Vaccination of Infants Born to Mothers Treated with UPLIZNA During Pregnancy
In infants of mothers exposed to UPLIZNA during pregnancy, do not administer live or live-attenuated vaccines before confirming recovery of B-cell counts in the infant. Depletion of B-cells in these exposed infants may increase the risks from live or live-attenuated vaccines. Non-live vaccines, as indicated, may be administered prior to recovery from B-cell and immunoglobulin level depletion, but consultation with a qualified specialist should be considered to assess whether a protective immune response was mounted [see Use in Specific Populations (8.1)].
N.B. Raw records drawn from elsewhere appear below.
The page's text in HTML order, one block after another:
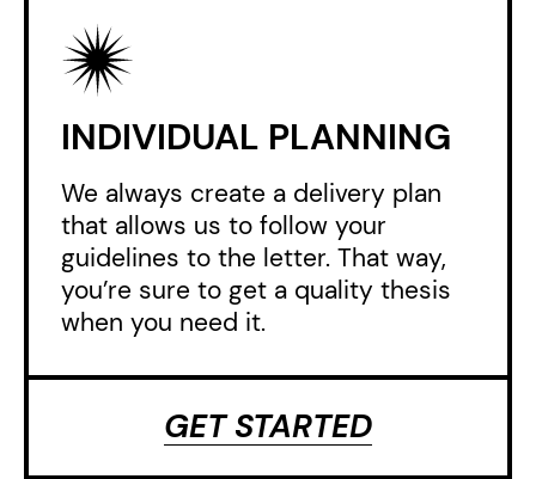
INDIVIDUAL PLANNING
We always create a delivery plan
that allows us to follow your
guidelines to the letter. That way,
you’re sure to get a quality thesis
when you need it.
GET STARTED

Reduction in Immunoglobulins
There may be a progressive and prolonged hypogammaglobulinemia or decline in the levels of total and individual immunoglobulins such as immunoglobulins G and M (IgG and IgM) with continued UPLIZNA treatment [see Adverse Reactions (6.1)]. Monitor the levels of quantitative serum immunoglobulins during treatment with UPLIZNA, especially in patients with opportunistic or recurrent infections, and until B-cell repletion after discontinuation of therapy. Consider discontinuing UPLIZNA therapy if a patient with low immunoglobulin G or M develops a serious opportunistic infection or recurrent infections, or if prolonged hypogammaglobulinemia requires treatment with intravenous immunoglobulins.
Fetal Risk
Based on animal data, UPLIZNA can cause fetal harm due to B-cell lymphopenia and reduce antibody response in offspring exposed to UPLIZNA even after B-cell repletion. Transient peripheral B-cell depletion and lymphocytopenia have been reported in infants born to mothers exposed to other B-cell depleting antibodies during pregnancy. Advise females of reproductive potential to use effective contraception while receiving UPLIZNA and for at least 6 months after the last dose [see Use in Specific Populations (8.1)].